BMW C Evolution | TEST
Na wstępie chciałbym zaznaczyć, że choć w garażu mam malutką Vespę, osiągami C Evolution będę się zachwycał nie tylko z racji takiej, a nie innej przesiadki. To, jak przyspiesza elektryczny maxiskuter BMW po prostu robi wrażenie i taką opinię podziela wielu moich bardziej doświadczonych kolegów.

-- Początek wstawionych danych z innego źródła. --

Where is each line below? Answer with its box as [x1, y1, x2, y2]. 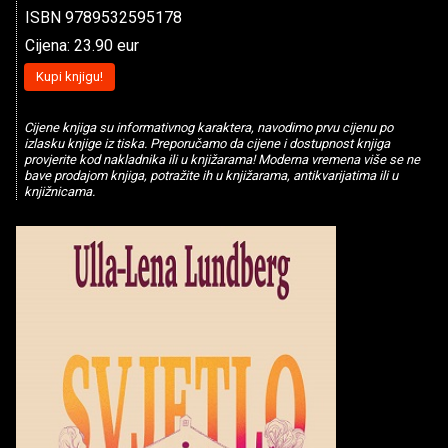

Najszybsza "125-ka" na rynku. Tak można nazwać C Evolution, bowiem jest on dostępny dla kierowców posiadających kategorię A1, lub B od co najmniej 3 lat. Czyli dokładnie tak jak w przypadku popularnych skuterów z silnikami o pojemności 125 ccm.
Żaden spalinowy skuter z takim silnikiem nie zapewnia jednak takich osiągów jak C Evolution, który może stawać do walki z całkiem szybkimi samochodami. Przyspieszenie do 50 km/h w 2,5 sekundy, do setki w nieco ponad 6,5 - te wartości wydaja się być jeszcze lepsze gdy siedzimy w wygodnym siedzisku C Evolution i po odkręceniu manetki przyspieszamy w ciszy - do bólu liniowo i powtarzalnie. Charakterystyka silnika elektrycznego sprawia, że z miejsca katapultujemy się wyprzedzając wszystkich innych na światłach, a gdy nawierzchnia jest choćby minimalnie wilgotna lub nierówna, jedynym dźwiękiem poza cichym świstem silnika jest „chrobotanie” kontroli trakcji, która niweluje poślizgi tylnego koła. System ten działa również jak ABS gdy hamujemy silnikiem. Oczywiście ABS również jest tu obecny.
Ciężki „bak”
C Evolution, w porównaniu do spalinowych konstrukcji cierpi na nadwagę - waży aż 270 kg, czyli tyle ile duży motocykl. Masa baterii robi swoje, dlatego manewrowanie tym jednośladem może być z początku dość ciężkie, zwłaszcza jeśli jedyne do czego przymierzaliśmy się do tej pory to rower - w końcu C Evo jest dostępne również dla kierowców bez żadnego doświadczenia.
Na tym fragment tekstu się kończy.